Timaru Herald, 27 November 1894, Page 2
A lad named Anderson, aged 11, was hit on the left eye by a hard driven ball on the golf ground on Friday evening. The upper eyelid was cut, and it is feared that the boy will lose the sight of that eye.
Timaru Herald, 19 April 1895, Page 2
Several members of the Timaru Golf Club put in a good practice yesterday afternoon. The pavilion is found to be a great convenience, and is fitted with handy lockers wherein members can leave their clubs, etc. We hear that a return match with Oamaru on the links of the latter club is to be played at an early date.
Timaru Herald, 4 July 1895, Page 2
We learn that a small party of Timaru golfers accepted an invitation from Mr J. C. Thierens, junr., and visited the Otaio Estate on Monday last to try conclusions with the country votaries of golf. The links were excellent, and the country travelled over brought out all the best points of the players. The result of the game was a decisive win for the countrymen.
Timaru Herald, 22 July 1895, Page 2
The trophy presented by the president of the Timaru Golf Club for the best driving, was won by Mr Melville Gray, who made an aggregate of 444 yards in three drives.
Timaru Herald, 27 July 1895, Page 2
The annual meeting of the Timaru Golf Club was held at the Sophia Street Hall on Thursday evening. Major Bamfield, vice-president, was in the chair. The balance sheet showed a credit balance of £2 7s 11d. The treasurer's report showed that the Club had erected a pavilion during the year, which was absolutely free from debt. The roll of membership showed that there are 49 bona fide members of the Club, including 14 lady members. The officers for the year were re-elected as follows:— President, Mr W. S. Lindsay ; vice-president, Major Bamfield ; captain, Mr D. Davies ; treasurer, Mr W. Gunn ; secretary, Mr F. W. Wake. The following gentlemen were appointed as a committee of management:— Messrs. Ferguson, Gow, Hamilton and West. It was resolved that the financial year terminate on the 28th of February (in future), the annual meeting being held in the month of March. In consequence of this alteration the original members of the club will pay a half-year's subscription of half-a-guinea, and 1894 lady members, a half-year's subscription of four shillings. It was decided to construct a new dam at the southern extremity of the links, to obviate the necessity of caddies doing a retail trade in balls. Messrs. R. H. Ferguson, H. G. Wake, and Major Bamfield offered trophies to be competed for in the next three months, the scoring to be by holes. A vote of thanks to the president and captain, who had already given prizes, terminated the meeting.
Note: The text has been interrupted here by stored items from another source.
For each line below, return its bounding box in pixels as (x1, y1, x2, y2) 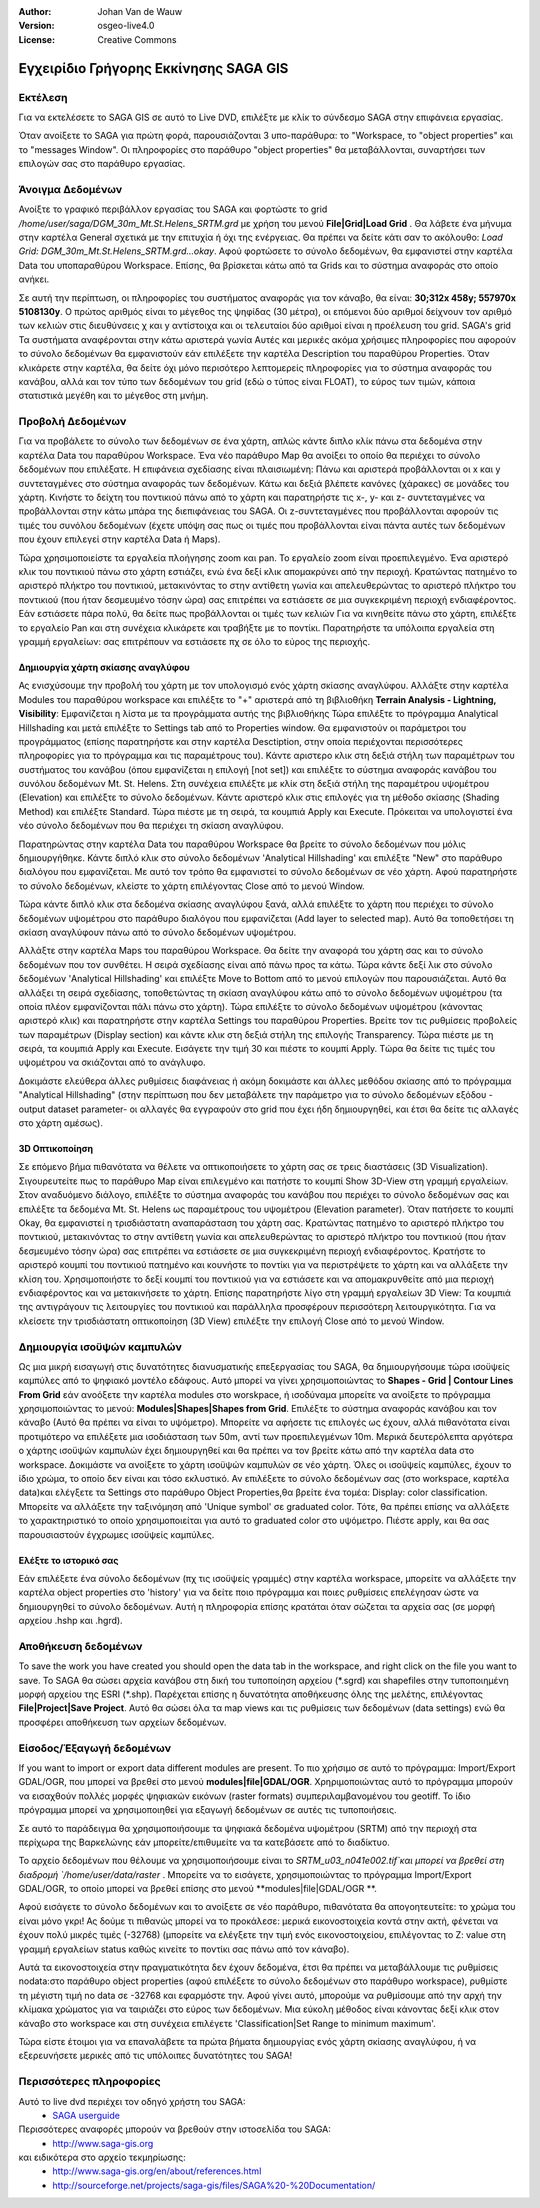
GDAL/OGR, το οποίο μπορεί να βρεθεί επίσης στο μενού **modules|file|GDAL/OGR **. (18, 1883, 377, 1895)
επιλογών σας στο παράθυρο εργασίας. (18, 158, 186, 170)
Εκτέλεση (18, 90, 69, 104)
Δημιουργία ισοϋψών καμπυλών (18, 1340, 182, 1354)
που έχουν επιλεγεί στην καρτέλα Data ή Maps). (18, 533, 221, 545)
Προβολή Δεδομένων (18, 415, 127, 429)
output (18, 1103, 46, 1115)
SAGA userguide (52, 2109, 120, 2121)
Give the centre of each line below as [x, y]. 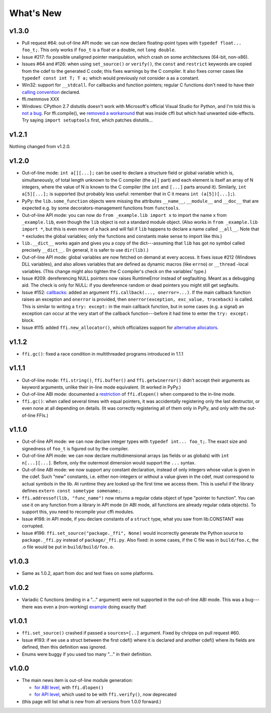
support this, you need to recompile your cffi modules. [78, 512]
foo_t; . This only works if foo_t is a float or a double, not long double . [99, 50]
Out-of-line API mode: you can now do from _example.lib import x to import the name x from [124, 215]
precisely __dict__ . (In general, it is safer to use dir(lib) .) [85, 250]
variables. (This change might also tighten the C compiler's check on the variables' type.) [114, 271]
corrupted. [33, 526]
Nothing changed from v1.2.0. [40, 147]
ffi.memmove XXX [41, 99]

Timaru Herald, 28 August 1895, Page 2
The ladies of the Timaru Golf Club have concluded their match for the captain's trophy. It was won by Miss G. O'Brien from scratch with 127 strokes, Mrs Lindsay proxime accessit. Mrs H. LeCren now gives a trophy for a handicap match for ladies, the match to be played by holes.
Timaru Herald 20 September 1895, Page 2
The final round for Mr R. H. Ferguson's trophy which was presented for competition among the members of the Timaru Golf Club, the competition having gone on for the last month or so, took place yesterday afternoon, Mr Perston meeting Mr Ferguson. The game was an excellent one, Mr Perston putting up a record by doing the first round in 39 and finally winning by three holes. Mr Ferguson was runner-up and Mr McGregor third man. The links are now almost daily engaged by those who are competing for Major Bamfield's trophy.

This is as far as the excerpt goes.